- 一級建築士の製図が苦手…。
- 合格率を高めるために効果的な受験対策があれば教えてほしい。
- 資格学校のライバルと独学で差をつけたい。
こんな要望に応えます。
本記事では、一級建築士製図試験で一発合格したときに役立ったオリジナルの勉強方法・受験対策を紹介。
一級建築士製図は資格学校に通ったとしても合格率50%程度です。
つまり、隣に座って一緒に授業を受けている生徒との競争にも勝たなければならない、胃の痛くなるようなシビアな世界。
そんな厳しい戦いのなか合格を勝ち取るためには、ライバルが実践していない独自の勉強方法を持っているかが勝敗を左右します。
- 質の高い『製図道具』で作図時間の短縮をはかる
- 試験で最後に見直す項目を語呂合わせで覚える
- 「計画の要点(記述問題)」はキーワードをノートにまとめて毎日復習
- 資格学校のホームページで『合格体験記』を読む
- 製図の解答例を部屋の壁一面に貼って、何度も見る
- 『サプリ』で脳に良い栄養素を摂取する
- 勉強時間を削ってでも運動する
- 製図板を知人に借りて2つ活用する
- 一級建築士資格を取得した若い先輩に勉強方法を聞く
- 職場での昼休みは、ひたすら仮眠
- 転職して勉強時間確保
- 資格学校のクラスメイトと積極的に情報交換
- 睡眠時間は6時間以上確保する
- 資格学校で教わることは100%実践する【自分勝手なこだわりは捨てる】
- すき間時間に勉強する内容を決めておく
- まとめ
質の高い『製図道具』で作図時間の短縮をはかる
作図時間を1分1秒でも短縮するために、製図道具はこだわりを持って厳選すべきです。
優れた製図道具を使うメリットは3つ。
- 作図時間の短縮
- 製図の練習で疲れにくい道具を選び、ストレス軽減
- きれいな図面に仕上げる
一級建築士製図を受験する生徒たちは3ヶ月間、死にものぐるいで、製図の練習をこなします。
みんなが同じ量の努力をするため、技術面で大きな差はつかず、自然に同程度の作図スピードに落ち着いてくるかと。
だからこそ、どんな道具を使っているかが合否を分けます。
”弘法筆を選ばず“で「名人は道具の善し悪しなど問題にしない」という考え方もありますが、受験生は手書き製図の名人ではありません。

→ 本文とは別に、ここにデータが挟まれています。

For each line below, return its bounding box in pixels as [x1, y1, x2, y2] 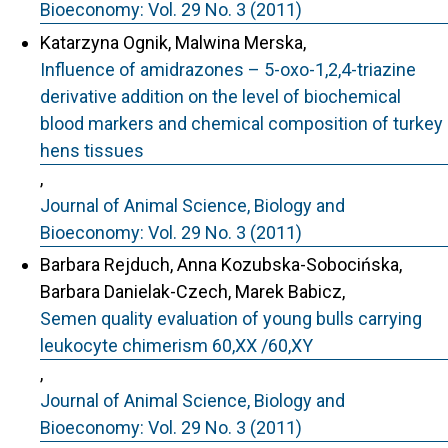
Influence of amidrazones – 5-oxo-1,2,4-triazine [40, 58, 416, 80]
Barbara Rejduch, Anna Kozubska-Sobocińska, [40, 254, 402, 275]
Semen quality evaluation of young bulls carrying [40, 308, 422, 329]
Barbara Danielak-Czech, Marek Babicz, [40, 281, 345, 302]
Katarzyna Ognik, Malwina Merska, [40, 31, 306, 53]
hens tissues [40, 139, 144, 161]
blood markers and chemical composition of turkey [40, 112, 443, 134]
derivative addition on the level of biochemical [40, 85, 401, 107]
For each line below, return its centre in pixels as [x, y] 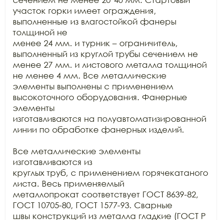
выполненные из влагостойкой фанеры [95, 21]
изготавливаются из [53, 162]
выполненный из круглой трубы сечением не [105, 54]
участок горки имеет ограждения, [84, 11]
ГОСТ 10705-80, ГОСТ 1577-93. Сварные [93, 205]
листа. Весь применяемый [69, 183]
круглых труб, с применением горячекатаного [110, 173]
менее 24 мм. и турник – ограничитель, [95, 43]
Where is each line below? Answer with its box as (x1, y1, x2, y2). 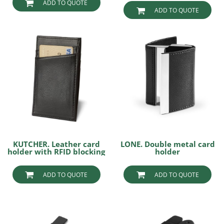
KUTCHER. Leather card (12, 138, 100, 149)
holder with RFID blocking (7, 146, 105, 156)
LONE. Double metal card (120, 138, 215, 149)
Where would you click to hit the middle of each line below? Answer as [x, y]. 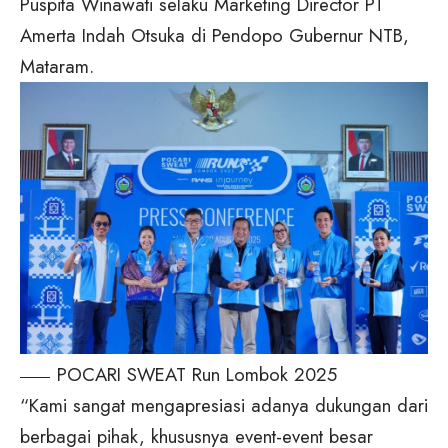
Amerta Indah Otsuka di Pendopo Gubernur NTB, [214, 36]
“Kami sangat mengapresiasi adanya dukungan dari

試験に合格すれば、二度と製図板を使うこともないでしょう。
つまり、”最低限の努力”で”最大の成果”を目指すべきです。
適切な道具を選ぶことで、ライバルとほんの少しですが、確実な差がつきます。
僕が試験で実際に使用した製図道具は、一級建築士試験のおすすめ製図道具15選【合格率を1%でも高めるために】という記事にまとめているので、ご参考までにどうぞ。
試験で最後に見直す項目を語呂合わせで覚える
図面を描き終えたあと、試験時間のうち15分を使って、必ず見直し(最終チェック)を行いましょう。
『見直し』は合格を確実にするために欠かせない「技術」です。

ただ、『見直し』といっても「なにを見返すべきか、どこに重点をおいてよいかわからない」という方が多いと思います。僕もそうでした。
そこで、「あらかじめ見直しを行う部分を決めておこう」という考えに至ります。
さらに、試験本番は緊張して、見直すポイントを忘れる恐れがあるため、「語呂合わせ」で最終チェックするようにしました。
✔ 製図試験の最終チェック項目の語呂合わせ
意味不明な文章ですが、キーワードを分解すると以下のとおり。
- どら:ドライエリア
- ぴ:PS
- か:階段
- ちゅう:駐車場
- はし:断面図における柱型の記入
- ごみ:ゴミ置き場
- いい:EV
- 避難:二方向避難
- 計:計算式
- 画:区画
- 通路:敷地内通路の幅
- ひさし:庇
- フエ:フェンス
- 吹き:吹き抜け
- ちか:地階、地階の階段
- 今日:境界線
- だけ:ダクト、DS
- や:屋根
- めん:諸室の面積
- な:部屋の名称
- あく:アクセス、入り口の記入
- じ:自転車置き場
- スロッ:スロープ
- ト:戸の記入
- えん:煙突
- ぎり:断面の切断位置
- すん:寸法
- な:名前の記入漏れ
- て:手すりの記入

すべて覚える必要はありません。自分が模擬試験で忘れやすかった項目だけを抜粋して、オリジナルの語呂合わせを作るのがいいと思います。
『図面の見直し』を軽視している受験生が多い
資格学校でも講師から、「見直しの時間を確保するように」と、口酸っぱく言われます。
でも、話半分に聞いている生徒が多い…。
模擬試験のあとに、生徒同士で話をしていても「見直す時間がなかった」「終了時間ぎりぎりまで描いていた」という声をよく聞きます。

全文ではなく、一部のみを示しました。